As Office Manager, Connie Brown donates her time because she loves Saginaw. “I’m retired from Covenant Hospital and feel Saginaw has gotten a raw deal for a long time,” she reflects. “My husband was in both the Navy and the Army and I wanted to give back to the community so volunteered my time and energy for six years, took two years off, and now I am back again. I think Saginaw has a gem with this plaza and believe it enlightens and elevates Saginaw to show how much the community really cares. The whole county has benefited from it because it honors people from St. Charles, Buena Vista, Shields, and over our Saginaw County region.”
“Honestly, this group is like a well-oiled machine,” concludes Ryan. “I’m very impressed with their endeavors and am glad I joined on.
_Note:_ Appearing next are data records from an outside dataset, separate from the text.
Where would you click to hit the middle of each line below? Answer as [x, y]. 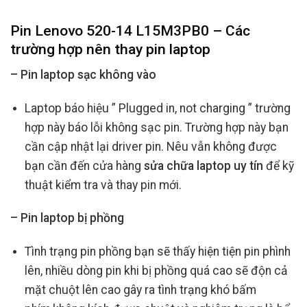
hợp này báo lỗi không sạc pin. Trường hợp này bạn [156, 127]
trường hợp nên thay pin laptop [110, 49]
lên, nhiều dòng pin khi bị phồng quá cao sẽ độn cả [156, 271]
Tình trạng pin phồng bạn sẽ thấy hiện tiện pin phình [157, 252]
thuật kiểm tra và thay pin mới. [103, 185]
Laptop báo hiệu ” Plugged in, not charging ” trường [157, 108]
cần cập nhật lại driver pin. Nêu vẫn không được [150, 146]
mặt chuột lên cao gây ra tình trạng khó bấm [140, 290]
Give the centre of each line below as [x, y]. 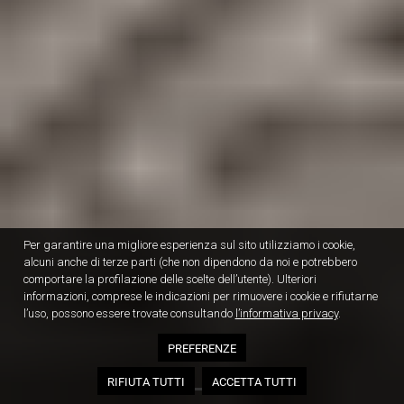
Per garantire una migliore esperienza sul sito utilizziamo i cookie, [189, 245]
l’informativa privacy [286, 314]
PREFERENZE [202, 347]
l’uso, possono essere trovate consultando [129, 314]
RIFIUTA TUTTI [146, 381]
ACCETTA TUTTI [254, 381]
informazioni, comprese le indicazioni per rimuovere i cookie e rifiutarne [200, 297]
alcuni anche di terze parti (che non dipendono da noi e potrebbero [190, 262]

When I first heard about this pod going up I said to myself there was no way it was going to happen this fast, because I’m used to working for the government. Usually, it takes forever for things like this to happen. But they already had the contacts in place and the fact they’ve been through this type of project before by building the other pods makes all the difference.”
If you would like to support the Fundraising for the Middle East Memorial Pod Campaign you can make your contributions to: Saginaw County Veterans Memorial Plaza, PO Box 1382, Saginaw, MI 48605. Please make checks payable to SCVMP. For more information you can also call 989-752-4000 or email email@example.com. You can also visit their website at www.scvmp.org or their facebook page.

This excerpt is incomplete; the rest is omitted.